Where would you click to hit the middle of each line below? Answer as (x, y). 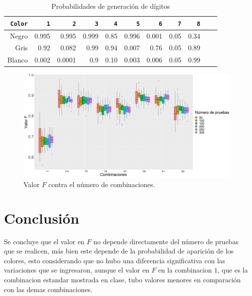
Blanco (18, 60)
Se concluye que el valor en (44, 241)
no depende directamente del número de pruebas (166, 241)
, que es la (233, 270)
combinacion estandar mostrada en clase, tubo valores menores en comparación (122, 279)
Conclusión (42, 218)
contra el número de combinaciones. (102, 184)
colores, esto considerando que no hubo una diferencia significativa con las (115, 260)
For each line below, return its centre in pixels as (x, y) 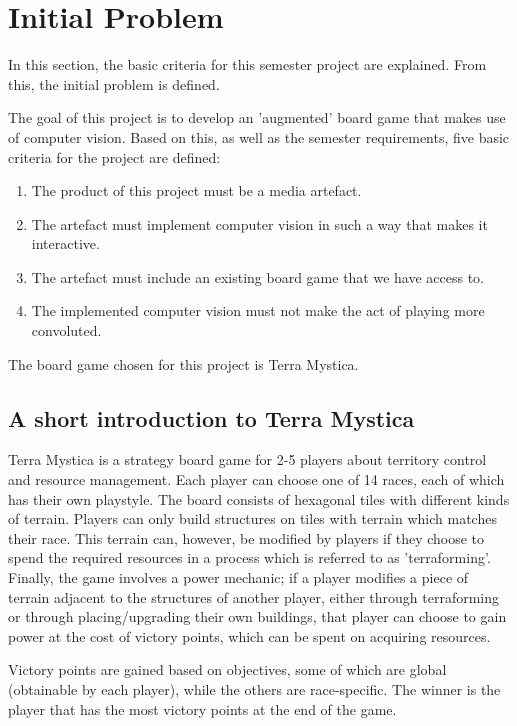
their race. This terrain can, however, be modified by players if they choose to (246, 537)
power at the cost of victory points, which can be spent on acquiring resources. (249, 635)
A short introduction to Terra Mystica (211, 417)
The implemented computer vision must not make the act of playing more (258, 310)
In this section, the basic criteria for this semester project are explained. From (247, 64)
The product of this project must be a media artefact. (196, 190)
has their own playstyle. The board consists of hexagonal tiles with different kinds (259, 498)
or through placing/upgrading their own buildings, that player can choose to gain (257, 616)
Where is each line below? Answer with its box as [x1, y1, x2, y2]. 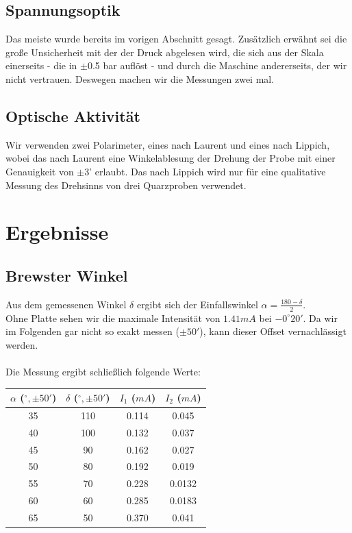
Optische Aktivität [5, 105, 140, 126]
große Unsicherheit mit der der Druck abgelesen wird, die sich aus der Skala [5, 45, 324, 59]
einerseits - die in [5, 58, 77, 73]
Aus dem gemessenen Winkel [5, 297, 127, 311]
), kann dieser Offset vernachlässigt [199, 324, 347, 338]
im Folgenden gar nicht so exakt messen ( [5, 324, 179, 338]
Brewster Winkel [5, 264, 128, 286]
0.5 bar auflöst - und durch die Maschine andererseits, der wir [87, 58, 347, 73]
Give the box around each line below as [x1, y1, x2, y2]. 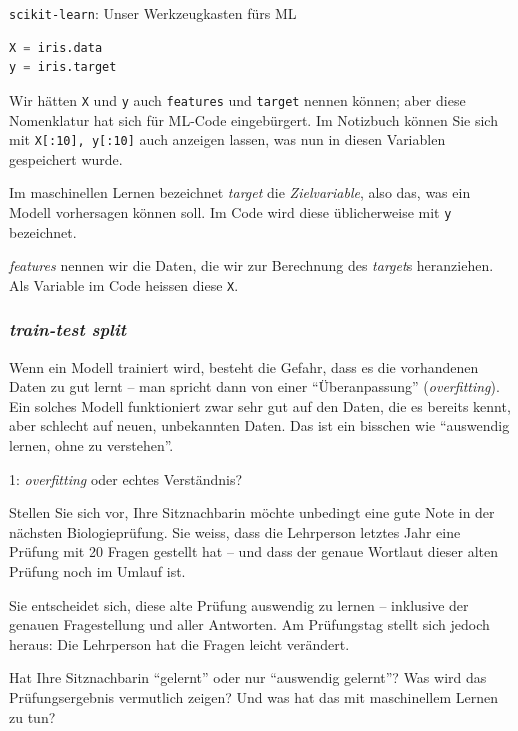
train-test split [9, 317, 127, 342]
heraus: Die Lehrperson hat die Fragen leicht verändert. [9, 633, 350, 654]
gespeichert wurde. [9, 148, 123, 169]
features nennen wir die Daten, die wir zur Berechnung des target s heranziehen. [9, 255, 494, 276]
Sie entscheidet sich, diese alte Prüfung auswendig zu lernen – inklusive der [9, 594, 469, 615]
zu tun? [9, 706, 56, 727]
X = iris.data [9, 40, 103, 55]
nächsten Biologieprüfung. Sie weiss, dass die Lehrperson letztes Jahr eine [9, 521, 461, 542]
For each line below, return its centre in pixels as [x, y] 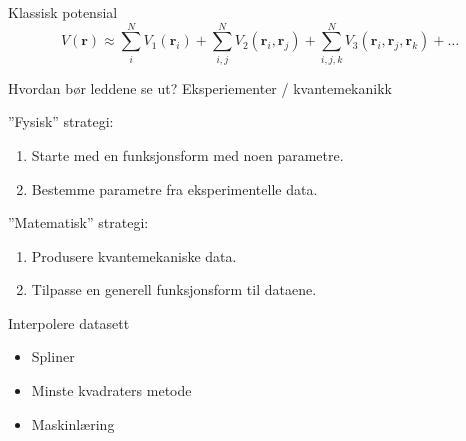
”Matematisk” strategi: [78, 222]
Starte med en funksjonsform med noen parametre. [187, 154]
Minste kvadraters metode [111, 390]
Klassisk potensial [63, 12]
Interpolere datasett [69, 322]
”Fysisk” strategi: [61, 121]
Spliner [53, 356]
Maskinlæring [73, 423]
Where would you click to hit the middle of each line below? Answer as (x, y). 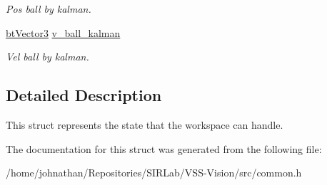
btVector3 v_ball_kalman (63, 32)
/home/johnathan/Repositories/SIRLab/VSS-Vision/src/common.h (154, 173)
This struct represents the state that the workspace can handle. (145, 124)
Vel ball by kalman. (47, 57)
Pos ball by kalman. (49, 9)
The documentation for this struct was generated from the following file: (164, 148)
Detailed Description (84, 95)

● **Task**:
Please quote the lines of the material, beginning with the first and ending with the one that contains "The product of", exactly as written and without any pictures.

● **Answer below**:
Where would you click to hit the middle of each line below? Answer as (x, y). 
Blanco (18, 60)
Se concluye que el valor en (44, 241)
no depende directamente del número de pruebas (166, 241)
, que es la (233, 270)
combinacion estandar mostrada en clase, tubo valores menores en comparación (122, 279)
Conclusión (42, 218)
contra el número de combinaciones. (102, 184)
colores, esto considerando que no hubo una diferencia significativa con las (115, 260)
For each line below, return its centre in pixels as (x, y) 
their race. This terrain can, however, be modified by players if they choose to (246, 537)
power at the cost of victory points, which can be spent on acquiring resources. (249, 635)
A short introduction to Terra Mystica (211, 417)
The implemented computer vision must not make the act of playing more (258, 310)
In this section, the basic criteria for this semester project are explained. From (247, 64)
The product of this project must be a media artefact. (196, 190)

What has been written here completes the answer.